Flannery O'Connor said of her short story "Good Country People" that Hulga, the "lady Ph.D." whose wooden leg is stolen by a Bible salesman, is forced to face not just the physical affliction the object represents but also a spiritual one, namely "her own belief in nothing." Albert Maysles, who died earlier this month and who with his brother David made seminal and semi-notorious documentaries like Grey Gardens and Gimme Shelter, depicts no loss of limb, literal or symbolic, in 1969's cinéma vérité landmark, Salesman. But the door-to-door peddler of Bibles who emerges as the central figure of the film confronts no less significant a crisis of the spirit.
Paul Brennan and the other salesmen of Salesman seem not to have grabbed viewers the way Big Edie and Little Edie Beale or Mick Jagger and the Stones at Altamont have over the years. But since Maysles's death Salesman has received a fair amount of mention and was even recently aired by Turner Classic Movies (it's also part of the Criterion Collection and can be streamed on Hulu). Pay no attention to synopses that make throwaway allusions to Willy Loman; consider Salesman an early prototype for David Mamet's Glengarry Glen Ross. There's a similar adrenaline-and-anxiety-fueled mood, with manufactured optimism verging on self-delusion as the salesmen alternately hail and curse a system under which they're free to make money using nothing but their wits.
Of course, the big difference is that Salesman, shot with handheld cameras in black-and-white and ambient sound, isn't scripted drama. That the products being sold are the Bible, the Catholic Encyclopedia, the New Missal, and other Catholic publications adds a whole other component: The quartet documented by the Maysles seem obligated to place special faith in what they're peddling -- after all, these aren't vacuum cleaners.
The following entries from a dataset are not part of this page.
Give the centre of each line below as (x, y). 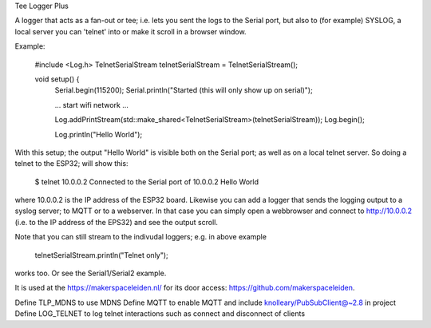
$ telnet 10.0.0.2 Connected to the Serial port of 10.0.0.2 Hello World (147, 182)
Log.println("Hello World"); (99, 134)
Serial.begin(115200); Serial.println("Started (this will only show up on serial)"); (184, 90)
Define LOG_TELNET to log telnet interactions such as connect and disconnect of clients (160, 314)
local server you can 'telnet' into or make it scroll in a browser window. (130, 31)
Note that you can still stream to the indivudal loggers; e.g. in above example (141, 237)
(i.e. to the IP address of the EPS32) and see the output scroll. (117, 222)
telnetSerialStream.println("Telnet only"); (102, 255)
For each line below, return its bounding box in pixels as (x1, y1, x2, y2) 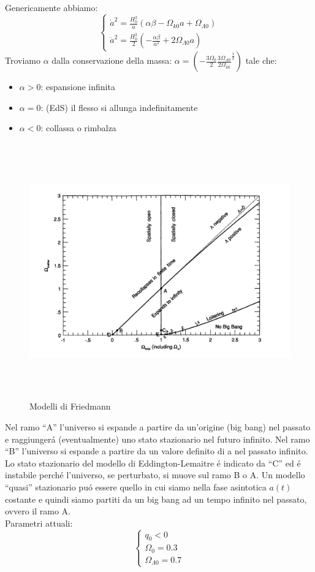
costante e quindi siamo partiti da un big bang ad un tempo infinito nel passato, (5, 492, 307, 505)
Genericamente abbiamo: (5, 1, 98, 13)
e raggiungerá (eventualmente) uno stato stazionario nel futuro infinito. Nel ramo (5, 432, 310, 445)
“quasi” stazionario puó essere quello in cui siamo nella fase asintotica (5, 480, 267, 493)
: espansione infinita (40, 80, 115, 93)
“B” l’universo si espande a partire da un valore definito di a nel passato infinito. (5, 444, 308, 457)
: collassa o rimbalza (40, 121, 116, 134)
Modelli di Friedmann (29, 400, 111, 413)
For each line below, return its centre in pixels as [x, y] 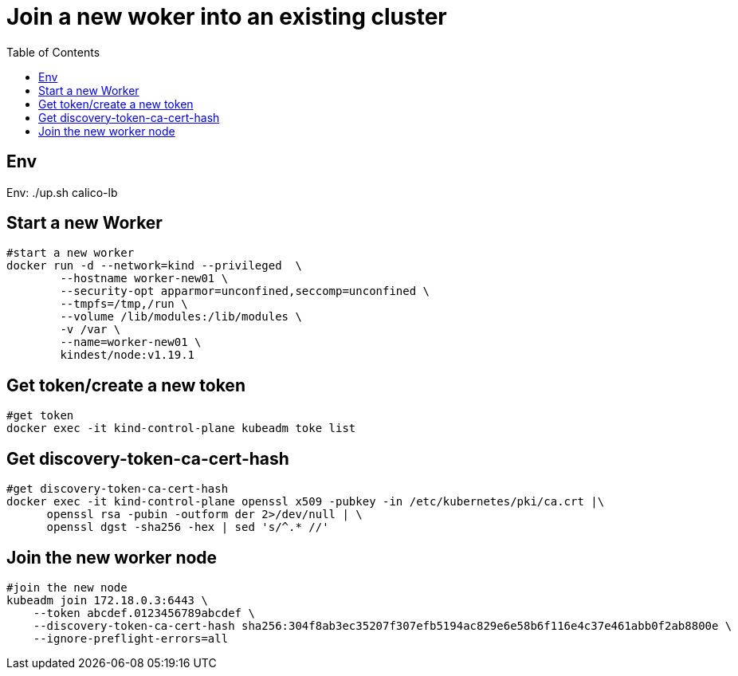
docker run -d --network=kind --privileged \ [154, 266]
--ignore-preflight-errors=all [131, 638]
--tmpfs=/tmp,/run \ [124, 304]
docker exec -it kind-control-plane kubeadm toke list [181, 428]
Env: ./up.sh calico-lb [62, 192]
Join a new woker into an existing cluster [227, 17]
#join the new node [67, 587]
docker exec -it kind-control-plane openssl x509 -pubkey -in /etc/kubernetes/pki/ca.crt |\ [306, 502]
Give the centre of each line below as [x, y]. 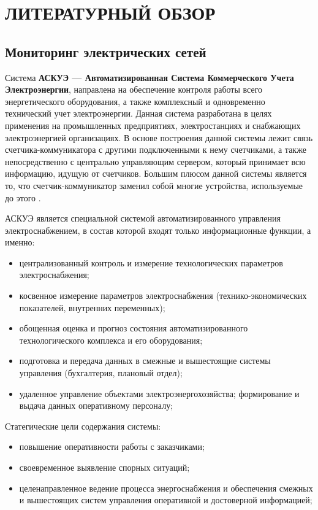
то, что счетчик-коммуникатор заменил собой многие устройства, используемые [154, 185]
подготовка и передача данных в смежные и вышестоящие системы [145, 361]
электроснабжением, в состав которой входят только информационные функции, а [158, 230]
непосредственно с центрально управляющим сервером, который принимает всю [155, 161]
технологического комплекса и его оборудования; [111, 340]
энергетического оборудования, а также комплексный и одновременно [135, 101]
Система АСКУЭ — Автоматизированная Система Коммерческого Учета [150, 77]
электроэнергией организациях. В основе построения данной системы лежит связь [159, 137]
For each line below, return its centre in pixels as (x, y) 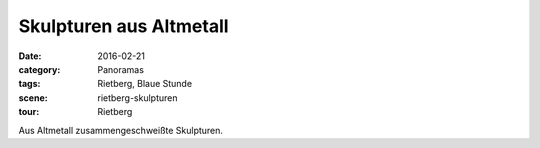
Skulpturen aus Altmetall (123, 26)
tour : (29, 112)
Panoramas (121, 69)
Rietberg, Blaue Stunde (145, 84)
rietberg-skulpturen (137, 97)
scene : (33, 97)
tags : (29, 84)
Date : (30, 56)
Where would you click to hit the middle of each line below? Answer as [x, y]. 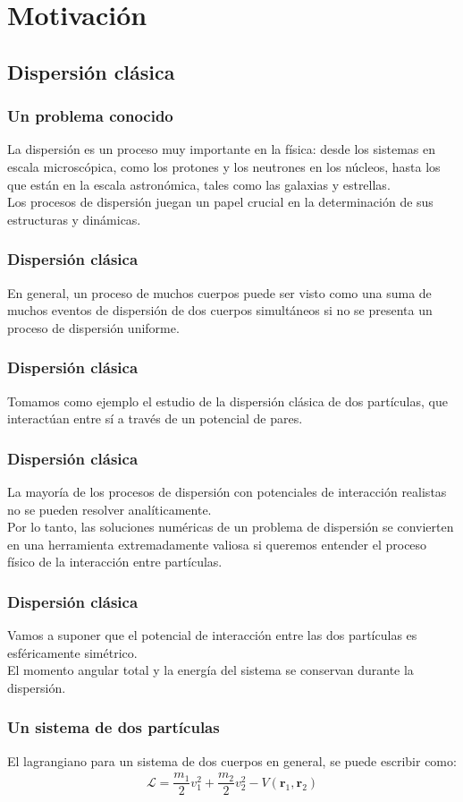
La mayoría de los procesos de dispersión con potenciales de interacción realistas [227, 491]
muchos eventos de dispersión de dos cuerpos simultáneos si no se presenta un [220, 310]
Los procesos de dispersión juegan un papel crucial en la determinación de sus [220, 202]
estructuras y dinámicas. [74, 219]
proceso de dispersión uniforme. [93, 327]
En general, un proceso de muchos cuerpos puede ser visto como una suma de [219, 292]
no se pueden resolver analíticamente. [109, 509]
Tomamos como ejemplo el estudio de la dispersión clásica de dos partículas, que [227, 401]
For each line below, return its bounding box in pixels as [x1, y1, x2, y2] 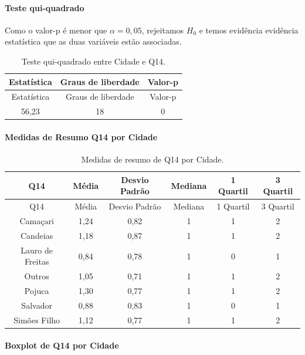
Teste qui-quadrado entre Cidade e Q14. [21, 55, 165, 67]
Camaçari [19, 215, 54, 227]
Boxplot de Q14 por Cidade [5, 339, 119, 351]
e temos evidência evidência [199, 23, 299, 36]
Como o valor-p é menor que [5, 23, 107, 36]
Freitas [24, 255, 49, 268]
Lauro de [21, 244, 53, 256]
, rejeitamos [141, 23, 184, 36]

The firm's theological consultant reminds the men of the "self-satisfaction" that comes with "going about their Father's business." Without losing sight of the fact that the job is first just a job, they're also not beyond characterizing it as something like a mission, not only to motivate themselves but also perhaps to assuage their guilt: most of their marks are poor Catholic housewives whose parish priests have encouraged them to fill out the lead cards the Bible company's salesforce uses to track them down. "If you can't sell a Bible..." is the truncated jibe that gets uttered more than once, both by company superiors and the salesmen themselves, whose workaday grind necessarily includes holding negativity -- "the ultimate sin" -- at bay.
The film follows the salesmen on their routes through snowy, working-class neighborhoods in New England; to a salesforce conference in Chicago; and finally on a ten-week swing through Opa-Locka, Florida. There are scenes of the men killing time in dreary motel rooms, playing cards and watching televised fights and trading war stories. A young, aggressive, and apparently successful salesman browbeats his beleaguered charges, using his own track record and pretty wife -- presented before them at one point like a trophy -- as proof of his method. There are numerous scenes of sales calls, with the men talking their way through half-opened doors and tailoring their pitches according to the dreariness of the abode and station of its inhabitants. A "positive attitude" is essential: One salesman says with a straight face that he fully anticipates "clearing $35,000 this year." That's close to a quarter-million dollars today.
But negativity is never far off, and it's Paul Brennan who proves most susceptible. It's not obvious at first: the self-designated "Badger" of the team is at one point filmed in sunglasses at the wheel of a rented convertible, cheerfully explaining the nicknames of his colleagues -- the Rabbit, the Bull, and the the Gipper -- and itemizing their strengths (persistence, optimism) and weaknesses (impulsiveness, lack of sophistication). He keeps his mates in stitches with knowing impersonations of the Irish-Catholic housewives they so often call upon. But as the film progresses and fewer sales are to be had, his good humor erodes, slowly but unmistakably. The Badger grows as sadly hangdog as Mamet's Shelly (the Machine) Levene, his plight almost too perfectly symbolized by his inability to find his way around Opa-Locka, with its ersatz Arabian street names and kitchy mosque-like city hall. When he loses his cool with a customer who says she can't afford the meager monthly payments on a $50 Bible, Brennan seems on the verge of an important self-realization: That, unlike O'Connor's heroine, he's been willing to believe in too much—in his own abilities, in the beneficence of American capitalism, in the assumed appeal of the product he's selling, and in, one suspects, the words contained within its covers.